**Exercise instructions**: Which lines of the records contain "known"? Collect every one of them.

Records from a collection

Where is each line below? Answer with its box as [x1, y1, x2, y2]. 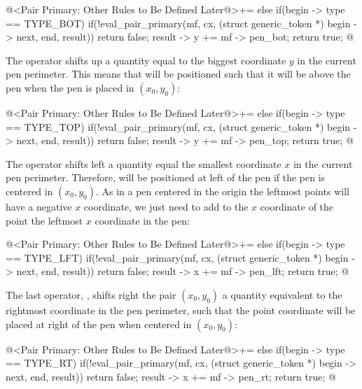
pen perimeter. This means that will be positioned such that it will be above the [6, 66, 351, 81]
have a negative [6, 199, 72, 213]
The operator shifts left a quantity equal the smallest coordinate [6, 156, 281, 171]
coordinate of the [260, 199, 334, 213]
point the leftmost [6, 213, 83, 227]
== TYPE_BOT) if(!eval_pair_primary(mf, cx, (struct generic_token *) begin [6, 15, 351, 30]
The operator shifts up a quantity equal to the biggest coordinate [6, 52, 286, 67]
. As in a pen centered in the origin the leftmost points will [95, 183, 349, 198]
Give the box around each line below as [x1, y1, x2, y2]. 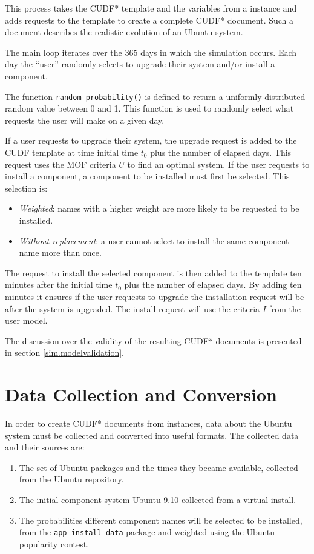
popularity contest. [19, 537, 90, 550]
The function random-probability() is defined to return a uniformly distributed [5, 90, 306, 102]
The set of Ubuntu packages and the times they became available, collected [19, 461, 298, 473]
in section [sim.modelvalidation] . [5, 346, 124, 359]
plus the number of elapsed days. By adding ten [124, 278, 302, 291]
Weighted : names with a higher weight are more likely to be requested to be [19, 202, 299, 215]
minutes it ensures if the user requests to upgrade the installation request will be [5, 290, 304, 302]
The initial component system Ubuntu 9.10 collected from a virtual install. [19, 493, 296, 506]
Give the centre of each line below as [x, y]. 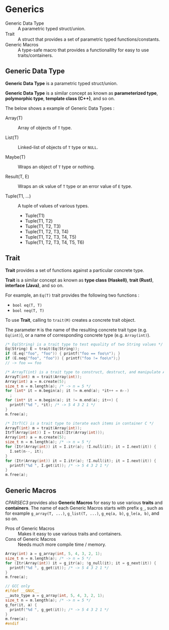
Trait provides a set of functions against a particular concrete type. [75, 270]
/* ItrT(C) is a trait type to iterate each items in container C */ [80, 423]
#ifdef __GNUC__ [22, 591]
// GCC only [18, 586]
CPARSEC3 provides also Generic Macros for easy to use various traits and [84, 503]
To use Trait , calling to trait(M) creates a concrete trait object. [70, 320]
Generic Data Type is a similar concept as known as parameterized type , [82, 93]
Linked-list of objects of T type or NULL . [58, 147]
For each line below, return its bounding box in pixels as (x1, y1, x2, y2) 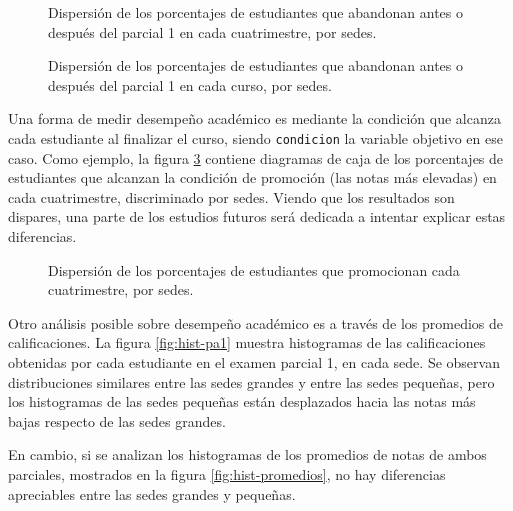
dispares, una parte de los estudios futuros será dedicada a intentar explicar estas (8, 206, 506, 227)
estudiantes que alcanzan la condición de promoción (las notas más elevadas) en (8, 167, 497, 188)
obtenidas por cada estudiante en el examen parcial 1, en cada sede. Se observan (8, 351, 500, 372)
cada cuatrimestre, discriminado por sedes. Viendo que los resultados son (8, 186, 455, 207)
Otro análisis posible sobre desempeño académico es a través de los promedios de (8, 312, 504, 333)
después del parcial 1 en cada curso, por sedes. (48, 74, 332, 95)
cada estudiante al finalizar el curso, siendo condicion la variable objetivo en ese (8, 127, 503, 148)
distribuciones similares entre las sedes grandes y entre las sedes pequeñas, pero (8, 371, 495, 392)
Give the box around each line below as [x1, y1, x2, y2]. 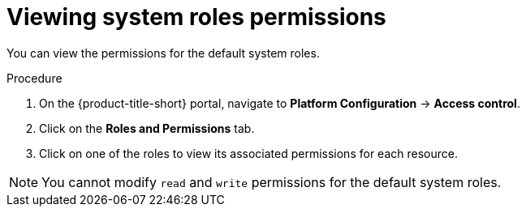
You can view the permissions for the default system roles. [6, 45, 320, 60]
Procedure [6, 70, 63, 85]
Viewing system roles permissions [6, 3, 386, 31]
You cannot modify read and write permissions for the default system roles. [41, 173, 502, 190]
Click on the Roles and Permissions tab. [39, 121, 255, 135]
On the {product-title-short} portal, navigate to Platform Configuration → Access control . [39, 96, 520, 110]
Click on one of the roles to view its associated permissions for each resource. [39, 146, 458, 160]
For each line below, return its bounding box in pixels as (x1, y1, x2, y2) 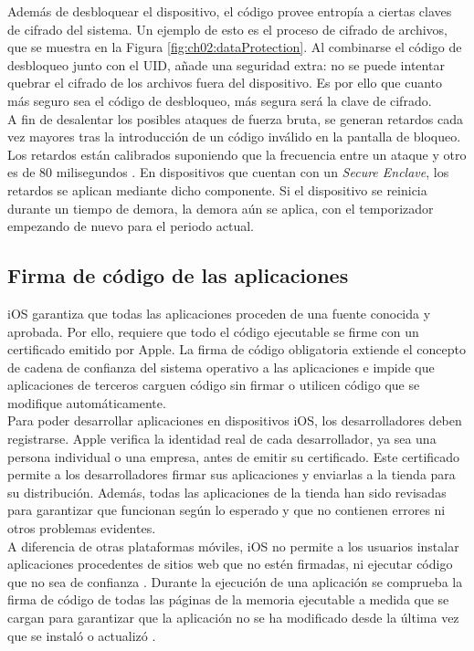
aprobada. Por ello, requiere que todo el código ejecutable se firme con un (7, 321, 419, 341)
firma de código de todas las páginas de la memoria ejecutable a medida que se (7, 590, 449, 609)
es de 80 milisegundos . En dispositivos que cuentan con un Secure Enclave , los (7, 163, 449, 182)
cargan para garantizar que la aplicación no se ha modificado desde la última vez (7, 608, 459, 627)
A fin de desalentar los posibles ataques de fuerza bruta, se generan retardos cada (7, 109, 463, 128)
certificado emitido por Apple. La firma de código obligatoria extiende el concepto (7, 340, 467, 359)
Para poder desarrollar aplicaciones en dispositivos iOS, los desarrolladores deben (7, 411, 462, 430)
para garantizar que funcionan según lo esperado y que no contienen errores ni (7, 500, 446, 520)
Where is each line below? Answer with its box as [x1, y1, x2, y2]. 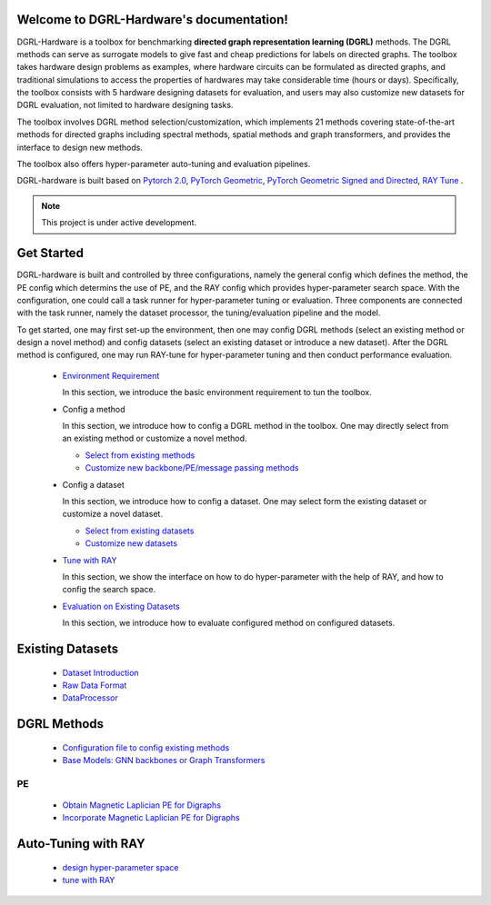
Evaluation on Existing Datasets [62, 601, 181, 612]
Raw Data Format [62, 680, 127, 691]
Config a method [62, 403, 126, 414]
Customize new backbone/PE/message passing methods [85, 462, 299, 473]
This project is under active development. [41, 217, 197, 228]
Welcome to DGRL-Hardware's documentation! [16, 12, 288, 27]
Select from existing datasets [85, 525, 195, 536]
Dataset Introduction [62, 667, 140, 678]
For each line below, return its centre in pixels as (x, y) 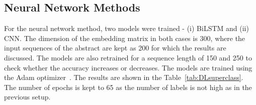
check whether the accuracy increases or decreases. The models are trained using (128, 67)
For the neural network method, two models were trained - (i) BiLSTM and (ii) (126, 28)
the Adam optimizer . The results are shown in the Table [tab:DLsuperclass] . (124, 77)
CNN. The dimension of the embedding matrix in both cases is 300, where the (125, 38)
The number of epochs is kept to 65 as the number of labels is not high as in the (128, 87)
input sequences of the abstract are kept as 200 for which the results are (115, 48)
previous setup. (27, 97)
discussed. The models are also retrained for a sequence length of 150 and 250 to (128, 57)
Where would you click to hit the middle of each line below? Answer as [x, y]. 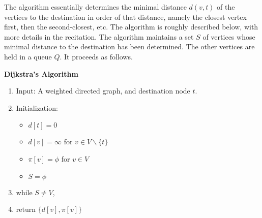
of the [226, 7]
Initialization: [37, 107]
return [26, 209]
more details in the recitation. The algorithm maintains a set [99, 36]
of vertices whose [229, 36]
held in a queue [28, 56]
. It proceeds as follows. [96, 56]
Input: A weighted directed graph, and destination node [103, 91]
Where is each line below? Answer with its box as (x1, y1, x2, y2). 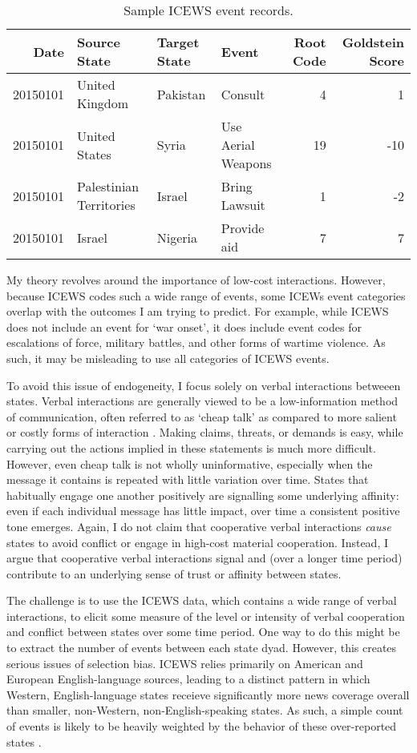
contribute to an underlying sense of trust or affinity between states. (6, 565, 342, 582)
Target (156, 33, 200, 51)
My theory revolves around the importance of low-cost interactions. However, (6, 272, 386, 288)
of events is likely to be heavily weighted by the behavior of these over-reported (6, 718, 397, 735)
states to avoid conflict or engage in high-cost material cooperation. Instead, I (6, 534, 389, 550)
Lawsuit (221, 195, 265, 214)
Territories (77, 195, 136, 214)
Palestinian (77, 177, 140, 195)
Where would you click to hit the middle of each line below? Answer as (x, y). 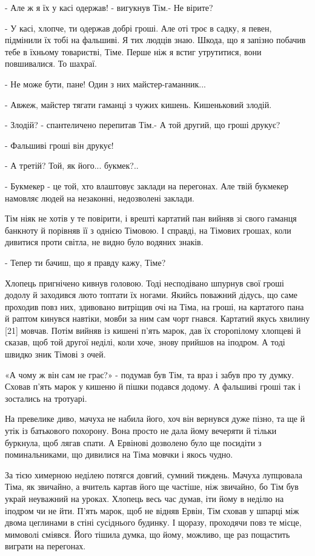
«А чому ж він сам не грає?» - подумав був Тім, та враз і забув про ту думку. (150, 374)
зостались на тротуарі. (46, 398)
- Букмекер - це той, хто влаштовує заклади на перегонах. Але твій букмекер (147, 185)
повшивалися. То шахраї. (51, 63)
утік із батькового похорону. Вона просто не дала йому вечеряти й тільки (141, 431)
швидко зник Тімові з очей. (55, 354)
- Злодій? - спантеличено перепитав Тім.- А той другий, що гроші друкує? (143, 125)
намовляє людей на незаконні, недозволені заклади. (100, 198)
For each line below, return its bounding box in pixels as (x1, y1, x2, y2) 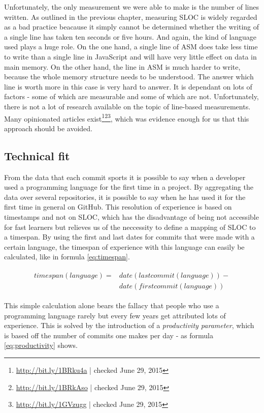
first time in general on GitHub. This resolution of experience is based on (4, 201, 232, 212)
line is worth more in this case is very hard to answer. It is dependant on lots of (4, 81, 252, 92)
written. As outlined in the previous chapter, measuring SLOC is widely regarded (4, 11, 257, 22)
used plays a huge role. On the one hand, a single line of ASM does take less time (4, 41, 258, 52)
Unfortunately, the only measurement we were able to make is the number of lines (4, 2, 259, 12)
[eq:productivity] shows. (4, 340, 78, 350)
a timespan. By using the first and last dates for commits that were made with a (4, 231, 255, 242)
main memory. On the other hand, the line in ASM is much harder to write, (4, 61, 241, 72)
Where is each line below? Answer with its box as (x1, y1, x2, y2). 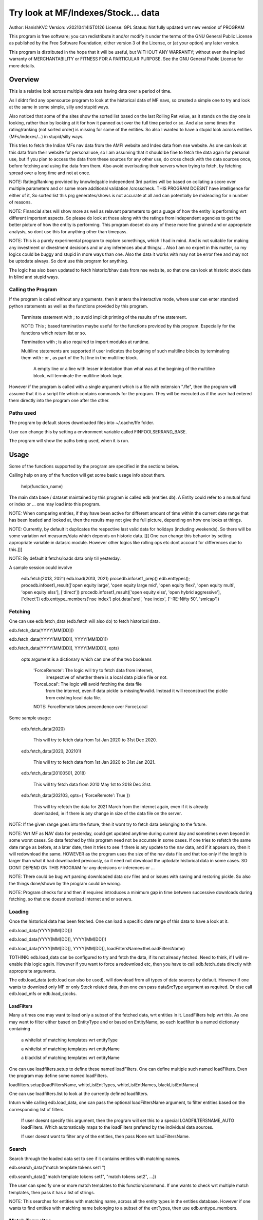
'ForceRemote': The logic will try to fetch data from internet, (33, 668, 153, 673)
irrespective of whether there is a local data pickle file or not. (45, 674, 168, 680)
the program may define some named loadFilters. (9, 1073, 108, 1078)
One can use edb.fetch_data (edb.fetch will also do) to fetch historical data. (9, 618, 160, 624)
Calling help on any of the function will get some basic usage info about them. (9, 472, 166, 478)
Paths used (9, 409, 37, 416)
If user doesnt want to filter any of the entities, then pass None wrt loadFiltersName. (21, 1133, 190, 1139)
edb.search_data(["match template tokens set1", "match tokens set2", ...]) (9, 1174, 157, 1179)
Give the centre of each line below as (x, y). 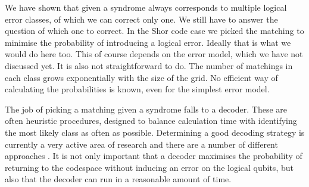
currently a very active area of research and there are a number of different (141, 144)
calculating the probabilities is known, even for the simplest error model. (137, 89)
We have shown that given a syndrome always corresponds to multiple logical (146, 7)
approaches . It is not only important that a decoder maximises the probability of (154, 156)
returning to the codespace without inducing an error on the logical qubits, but (149, 167)
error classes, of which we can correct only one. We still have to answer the (141, 19)
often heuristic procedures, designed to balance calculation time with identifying (151, 121)
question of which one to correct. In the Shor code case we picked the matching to (154, 31)
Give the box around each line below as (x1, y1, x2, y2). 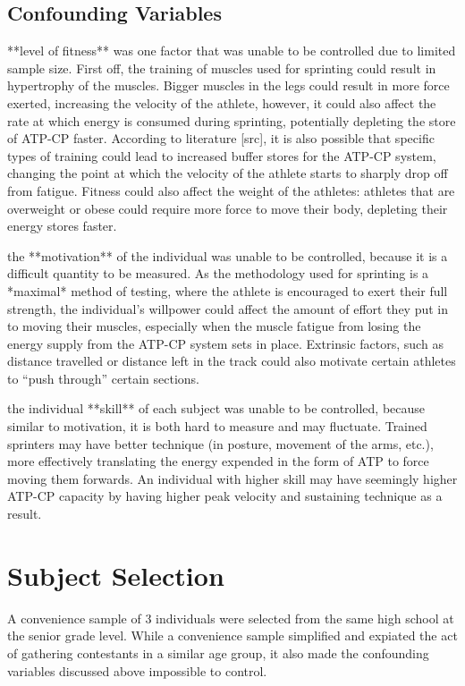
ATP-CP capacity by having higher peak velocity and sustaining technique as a (7, 487, 443, 505)
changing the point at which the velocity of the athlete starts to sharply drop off (7, 164, 448, 182)
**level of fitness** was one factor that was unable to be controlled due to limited (7, 41, 456, 60)
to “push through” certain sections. (7, 368, 199, 387)
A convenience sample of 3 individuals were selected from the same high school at (7, 608, 454, 627)
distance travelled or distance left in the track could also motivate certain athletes (7, 351, 456, 370)
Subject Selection (7, 556, 224, 593)
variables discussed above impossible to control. (7, 661, 267, 680)
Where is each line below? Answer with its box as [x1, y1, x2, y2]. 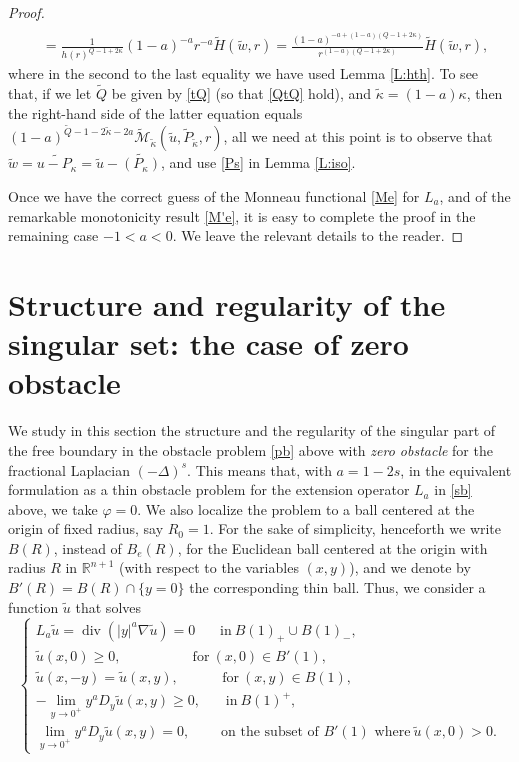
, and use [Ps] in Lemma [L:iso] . [160, 152, 356, 173]
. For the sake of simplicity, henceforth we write [209, 518, 502, 539]
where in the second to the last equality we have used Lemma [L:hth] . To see [8, 63, 479, 84]
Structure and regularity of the [8, 284, 446, 324]
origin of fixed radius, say [8, 518, 164, 539]
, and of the [439, 186, 511, 207]
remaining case [8, 225, 99, 246]
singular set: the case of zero [8, 323, 409, 364]

**Exercise output**:
Generic Data Type is a similar concept as known as parameterized type , [82, 93]
calculating the probabilities is known, even for the simplest error model. (137, 89)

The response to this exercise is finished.